Henry Johnson was born in Virginia, but lived in Albany, the capital of New York, since his teens. He worked as a redcap (porter) at the Albany Union Station. He was also a sergeant in an all African American unit (the 369th Infantry Regiment, formerly the 15th Infantry Regiment of the National Guard during World War I and was awarded the Croix de Guerre with star and the Gold Palm from the French govenment for his heroism in fighting off a 20 person raiding party of Germans.

He was the first American to receive these awards, and yet there was no recognition from his own country.
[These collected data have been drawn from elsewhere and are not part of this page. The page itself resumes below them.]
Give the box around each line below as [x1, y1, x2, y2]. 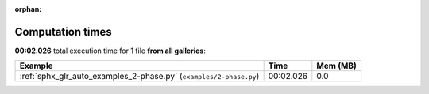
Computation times [14, 24, 112, 39]
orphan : [14, 5, 42, 13]
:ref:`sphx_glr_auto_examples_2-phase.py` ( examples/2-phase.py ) [19, 71, 260, 82]
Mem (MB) [316, 60, 357, 71]
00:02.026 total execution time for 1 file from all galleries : [14, 46, 206, 55]
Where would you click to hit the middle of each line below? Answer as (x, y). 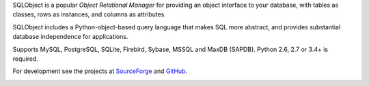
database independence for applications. (70, 37)
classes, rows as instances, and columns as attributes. (90, 14)
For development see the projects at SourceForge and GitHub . (100, 71)
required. (26, 59)
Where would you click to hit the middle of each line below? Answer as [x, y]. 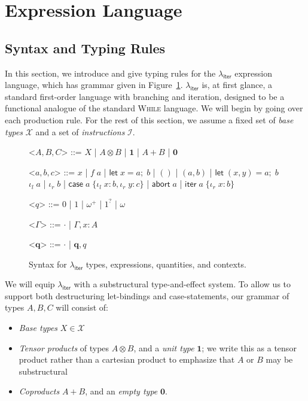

Finally in 1996, he was awarded the long overdue Purple Heart and in 2003, the Distinguished Service Cross. In 2015, President Barack Obama awarded him the Presidential Medal of Honor, accepted by Command Sergeant Louis Wilson of the New York National Guard.

He is buried in Arlington Cemetery.

In Albany’s Washington Park stands a monument to Henry Johnson, just over half a mile from the street that bears his name.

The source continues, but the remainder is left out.